LeetCode Q 991 - Broken Calculator
On a broken calculator that has a number showing on its display, we can perform two operations:
Double: Multiply the number on the display by 2, or;
Decrement: Subtract 1 from the number on the display.
Initially, the calculator is displaying the number X.
Return the minimum number of operations needed to display the number Y.
Example 1: Input: X = 2, Y = 3 ; Output: 2
Explanation: Use double operation and then decrement operation {2 -> 4 -> 3}.

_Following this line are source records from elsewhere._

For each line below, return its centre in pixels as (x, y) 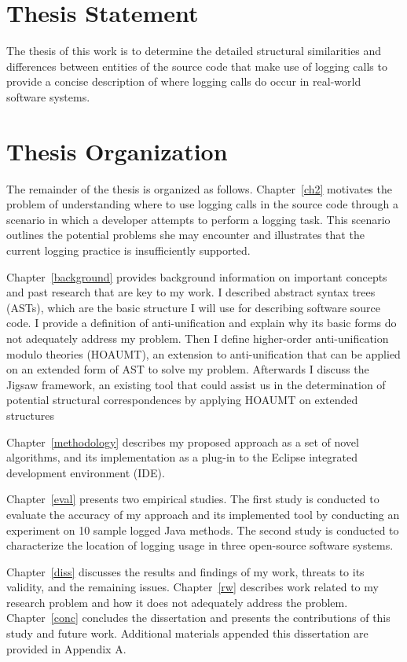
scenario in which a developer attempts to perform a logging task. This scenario (198, 219)
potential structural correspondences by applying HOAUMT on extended (182, 400)
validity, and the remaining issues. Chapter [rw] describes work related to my (192, 587)
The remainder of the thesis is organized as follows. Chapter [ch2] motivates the (199, 188)
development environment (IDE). (86, 472)
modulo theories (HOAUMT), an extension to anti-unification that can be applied (203, 353)
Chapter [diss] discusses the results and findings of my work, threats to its (185, 571)
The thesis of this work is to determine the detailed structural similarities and (194, 51)
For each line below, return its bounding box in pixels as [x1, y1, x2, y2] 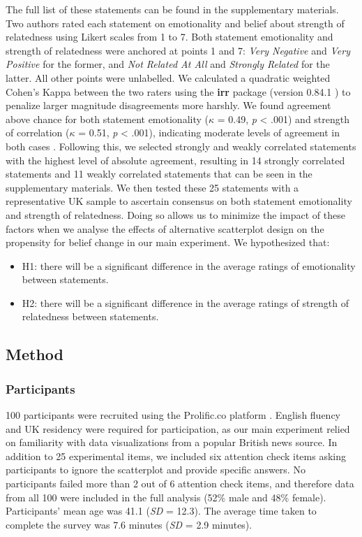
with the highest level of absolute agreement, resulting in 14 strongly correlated [6, 152, 345, 167]
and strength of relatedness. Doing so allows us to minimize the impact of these [6, 207, 345, 222]
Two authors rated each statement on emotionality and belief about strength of [6, 15, 345, 30]
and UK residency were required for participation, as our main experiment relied [6, 421, 350, 436]
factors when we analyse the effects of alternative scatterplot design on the [6, 221, 324, 236]
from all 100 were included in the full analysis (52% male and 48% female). [6, 489, 326, 504]
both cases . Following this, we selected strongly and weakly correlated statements [6, 138, 356, 153]
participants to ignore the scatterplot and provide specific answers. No [6, 462, 306, 477]
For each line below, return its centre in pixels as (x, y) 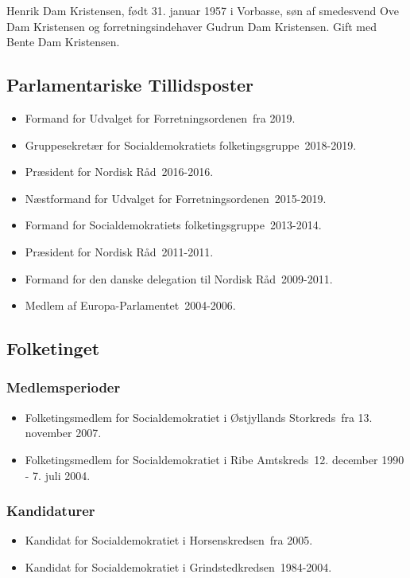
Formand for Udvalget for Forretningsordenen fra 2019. (160, 117)
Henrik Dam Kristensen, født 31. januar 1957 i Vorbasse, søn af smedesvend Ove (203, 10)
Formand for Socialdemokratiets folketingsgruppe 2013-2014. (173, 225)
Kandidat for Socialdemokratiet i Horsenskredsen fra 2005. (169, 540)
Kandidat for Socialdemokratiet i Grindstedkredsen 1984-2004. (178, 566)
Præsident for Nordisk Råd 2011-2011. (119, 251)
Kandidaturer (51, 511)
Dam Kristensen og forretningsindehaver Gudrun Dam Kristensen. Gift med (191, 26)

Example 2: Input: X = 5, Y = 8 ; Output: 2
Explanation: Use decrement and then double {5 -> 4 -> 8}.
Example 3: Input: X = 3, Y = 10 ; Output: 3
Explanation: Use double, decrement and double {3 -> 6 -> 5 -> 10}.
Example 4: Input: X = 1024, Y = 1 ; Output: 1023
Explanation: Use decrement operations 1023 times.
Note:
- 1 <= X <= 10^9
- 1 <= Y <= 10^9
Solution
Intuition
Instead of multiplying by 2 or subtracting 1 from X, we could divide by 2 (when Y is even) or add 1 to Y.
The motivation for this is that it turns out we always greedily divide by 2:
- If say Y is even, then if we perform 2 additions and one division, we could instead perform one division and one addition for less operations [(Y+2) / 2 vs Y/2 + 1].
- If say Y is odd, then if we perform 3 additions and one division, we could instead perform 1 addition, 1 division, and 1 addition for less operations [(Y+3) / 2 vs (Y+1) / 2 + 1].
Algorithm
While Y is larger than X, add 1 if it is odd, else divide by 2. After, we need to do X - Y additions to reach X.
Code:
public int brokenCalc(int X, int Y) {
int res = 0;
while (Y > X) {
Y = Y % 2 == 0 ? Y / 2 : Y + 1;
res++;
}
return res + X - Y;
}